Scikit-Learn

scikit-learn is a Python library that provides many machine learning algorithms via a consistent API known as the estimator.


In [13]:
import numpy as np

Validation Data

Using validation data, we avoid model overfitting. In general, we split our data set into two partitions:

  1. training: used to construct the model.
  2. test: represents the future data.

The test data is only used to make a final estimate of the generalisation error. It is never used for fine-tuning the model. We can use the train_test_split() method to randomly split our data into training and test sets.


In [14]:
from sklearn.model_selection import train_test_split

# Let X be our input data consisting of
# 5 samples and 2 features
X = np.arange(10).reshape(5, 2)

# Let y be the target feature
y = [0, 1, 2, 3, 4]

X_train, X_test, y_train, y_test = train_test_split(X, y, test_size=0.3)

Estimators

An Estimator can be seen as a base class for any algorithm that learns from data. It can be a classification, regression or clustering algorithm or a transformer that extracts useful features from raw data.

Hyperparameters and Parameters

In the documentation, there is a distinction between hyperparameters and parameters. Hyperparameters refers to algorithm settings that is used to tune the algorithm itself. They are usually set when an estimator is initialised.

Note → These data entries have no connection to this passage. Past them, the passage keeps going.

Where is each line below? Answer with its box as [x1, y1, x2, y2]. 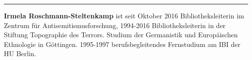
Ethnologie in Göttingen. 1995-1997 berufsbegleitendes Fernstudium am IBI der [4, 39, 240, 49]
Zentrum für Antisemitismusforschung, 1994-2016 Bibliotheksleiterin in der [4, 20, 226, 30]
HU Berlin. [4, 48, 36, 59]
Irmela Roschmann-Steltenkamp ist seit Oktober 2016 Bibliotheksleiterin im [4, 11, 244, 20]
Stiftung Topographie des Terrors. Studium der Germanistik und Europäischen [4, 30, 238, 40]
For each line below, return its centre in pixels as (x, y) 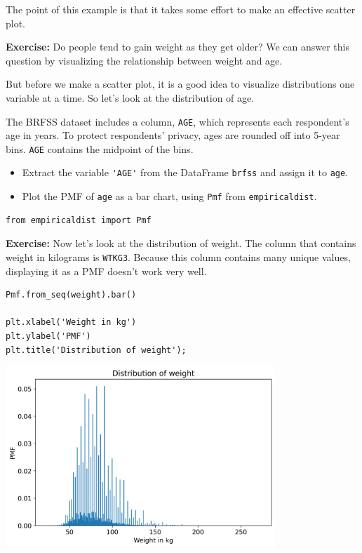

Parameters on the other hand refers to the coefficients found by the learning algorithm.


In [15]:
from sklearn.linear_model import LinearRegression
lr = LinearRegression(normalize=True)
print(lr) # outputs the name of the estimator and its hyperparameters


LinearRegression(copy_X=True, fit_intercept=True, n_jobs=1, normalize=True)

Common Methods

  • estimator.fit() fits the training data. For supervised learning algorithms, the fit(X, y) method accepts two arguments; X is our input data and y is our target data. Unsupervised learning estimators accept a single argument in their fit(X) method.
  • estimator.predict(T) predicts target features for a new set of data T. Some estimators also provide the estimator.predict_proba() method. This method returns the probability of an instance being in each of our target values.
  • estimator.score() provides a standard way to evaluate the model that is created by the estimator. The method returns a value from 0 to 1
  • estimator.transform(X_new) transforms new data into the new basis and applies this transformation model to unseen data.
  • estimator.fit_transform() may be more convenient and efficient for modelling and transforming the training data simultaneously.

Train, Predict and Evaluate

  1. We begin by training our model with our training data using the estimator.fit(X, y) method.
  2. Once the model is trained, we can predict any target feature on our test data using the estimator.predict(T) method.
  3. In this step, we evaluate our model by comparing the predictions to the correct values. The evaluation method depends on the algorithm that we have employed.